Case Report: A 63 years-old African-American female with prior history of deep vein thrombosis (DVT) who was on treatment with apixaban, presented to the emergency room with acute-onset left leg pain and swelling starting 4 days prior to admission. Her past history was significant for recurrent DVTs, pulmonary embolism, diabetes mellitus and hypertension.

Physical examination at admission was normal except left leg swelling, erythema and tenderness of the calf muscles. Peripheral pulses were palpable. A venous duplex ultrasound revealed extensive thrombosis of the left saphenous and femoral veins. A computerized tomographic angiogram showed proximal extension of the thrombus into the inferior vena cava. Intravenous heparin was started and she underwent catheter-induced pharmacologic thrombolysis along with AngioJet thrombectomy. A post-procedure intravascular ultrasound confirmed vessel patency. Intravenous fluids (IVF) were continued postoperatively.

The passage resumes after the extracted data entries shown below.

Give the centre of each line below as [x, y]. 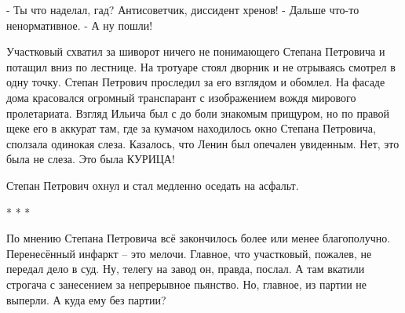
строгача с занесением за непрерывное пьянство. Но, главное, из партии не [187, 284]
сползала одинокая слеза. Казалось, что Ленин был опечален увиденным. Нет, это [203, 143]
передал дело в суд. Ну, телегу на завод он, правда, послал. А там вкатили [186, 269]
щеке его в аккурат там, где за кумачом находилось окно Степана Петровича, [191, 128]
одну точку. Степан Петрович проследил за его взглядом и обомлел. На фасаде [196, 82]
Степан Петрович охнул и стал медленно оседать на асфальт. [153, 185]
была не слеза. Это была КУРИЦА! [91, 159]
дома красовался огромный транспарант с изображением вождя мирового [181, 97]

Between 24 to 48 hours post-thrombectomy, the patient suddenly became anuric despite a positive fluid balance. Serum creatinine increased from 0.7 to 2.5 mg/dl. Other serum chemistry showed a drop in hemoglobin from 10.7 to 9.1 g/dl, increased transaminases (AST 330 U/L, ALT 110 U/L, both previously normal), mild indirect hyperbilirubinemia, elevated lactate dehydrogenase (643 U/L) and normal creatine phosphokinase. A urinalysis showed no casts but dipstick test showed ‘3+’ blood without any red blood cells. Urine myoglobin and eosinophils were negative. Fractional excretion of sodium was 3%, consistent with tubular pathology. Renal doppler ultrasound showed no evidence of urinary tract obstruction, renal vascular compromise or parenchymal injury. No other etiology was found to explain the sudden oliguric AKI. A diagnosis of heme pigment nephropathy was made. Renal biopsy was not attempted in this anticoagulated patient.
Supportive therapy with IVF and electrolyte correction was started, however she remained oliguric and became progressively volume overloaded with a rising creatinine. Hemodialysis was started and she underwent 5 sessions. Spontaneous urine output was gradually noted. Serum creatinine improved, from a peak of 6.1 down to 2.4 mg/dl at discharge on the 16th postoperative day.

Discussion: Discussion: Heme pigment nephropathy is characterized by the abrupt loss of renal function due to nephrotoxicity of the endogenous heme-based pigments. Heme nephropathy from mechanical thrombectomy remains under-appreciated but can be associated with significant morbidity. Further research is needed to accurately risk-stratify the patients, as well as to identify interventions to reduce the risk of heme nephropathy after mechanical thrombectomy.

Conclusions: Internists should be aware of this condition as an early and aggressive approach such as maintaining the intravascular volume and favourable hemodynamics, preventing anemia and sepsis, and avoidance of other nephrotoxins will limit the progressive renal damage.